Both soils are classified to stand as loamy sand to sandy loam, and the natural soil turns out to be acid, while the urban soil is discovered to be neutral. The fact that the natural soils prove to be acid is mainly due to their derivation from sands rich in quartz and iron oxides. Besides, the precipitation rate and altitude are high and the leaching is intense. The Kuito’s natural soil proves to display lower EC values which might well be due to lower pH values, which promotes more intense salt leaching. Increases in Na and P contents have their explanation in the introduction of organic wastes and detergents, while the other elements (Cu, Zn, Sn, Sb, Cd and Pb) recorded increases can be justified by the expansion of industrial activity (locksmiths, car workshops etc.), and also by the increase in traffic.

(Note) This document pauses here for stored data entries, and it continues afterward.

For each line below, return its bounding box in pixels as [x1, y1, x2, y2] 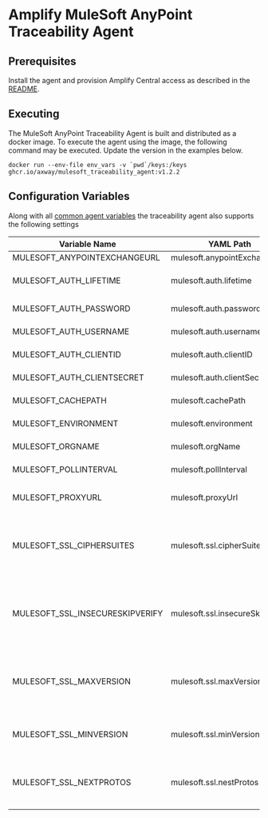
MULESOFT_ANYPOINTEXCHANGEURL [12, 252, 161, 263]
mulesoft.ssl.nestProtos [170, 776, 259, 788]
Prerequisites [8, 54, 77, 68]
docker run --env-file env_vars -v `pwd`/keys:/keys [8, 161, 187, 169]
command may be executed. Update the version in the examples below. [8, 146, 243, 155]
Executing [8, 107, 60, 121]
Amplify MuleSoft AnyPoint [8, 6, 193, 24]
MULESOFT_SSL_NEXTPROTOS [12, 776, 132, 788]
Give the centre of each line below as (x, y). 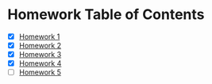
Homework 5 (40, 72)
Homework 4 (40, 63)
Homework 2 (40, 46)
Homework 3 (40, 55)
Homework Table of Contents (106, 15)
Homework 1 (39, 36)
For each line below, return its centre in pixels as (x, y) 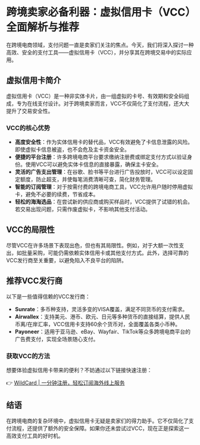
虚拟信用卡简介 (34, 80)
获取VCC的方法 (28, 356)
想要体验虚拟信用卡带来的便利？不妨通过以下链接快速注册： (79, 370)
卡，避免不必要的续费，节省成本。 (57, 194)
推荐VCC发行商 (34, 281)
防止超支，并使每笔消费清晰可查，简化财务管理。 (96, 179)
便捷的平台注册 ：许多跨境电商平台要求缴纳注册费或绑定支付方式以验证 (101, 157)
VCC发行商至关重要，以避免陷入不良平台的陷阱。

The higher values of electrical conductivity noticeable in the samples collected in the urban zone can have its justification in the contribution of salts derived from domestic effluents and small industries, both liquid and solid, which are freely discharged in the soils. The water discharged freely by washing clothes, dishes and motor vehicles add a lot of salts to the soil. The city has a small industrial structure, but in expansion due to the continuous growth in urban population, including the transformation of food, sawmills, car workshops industries, etc., that do not have effluent collection systems. Considering the Canadian Legislation [7] for soil standards, some urban soil samples turn out to be highly polluted in Cr, Zn, Sn, Sb and Pb.

5 Conclusions

The Kuito lying urban soils are discovered to display higher pH and EC values than the natural soils. Urbanization has remarkably led to their enrichment in Na, P, Cu, Zn, Sn, Sb, Cd and Pb contents. The urban soil is polluted in Cr, Zn, Sn, Sb and Pb. These elements are predominantly added to the soils by the effect of anthropic activities, such as the uncontrolled deposition of domestic and industrial effluents and car traffic.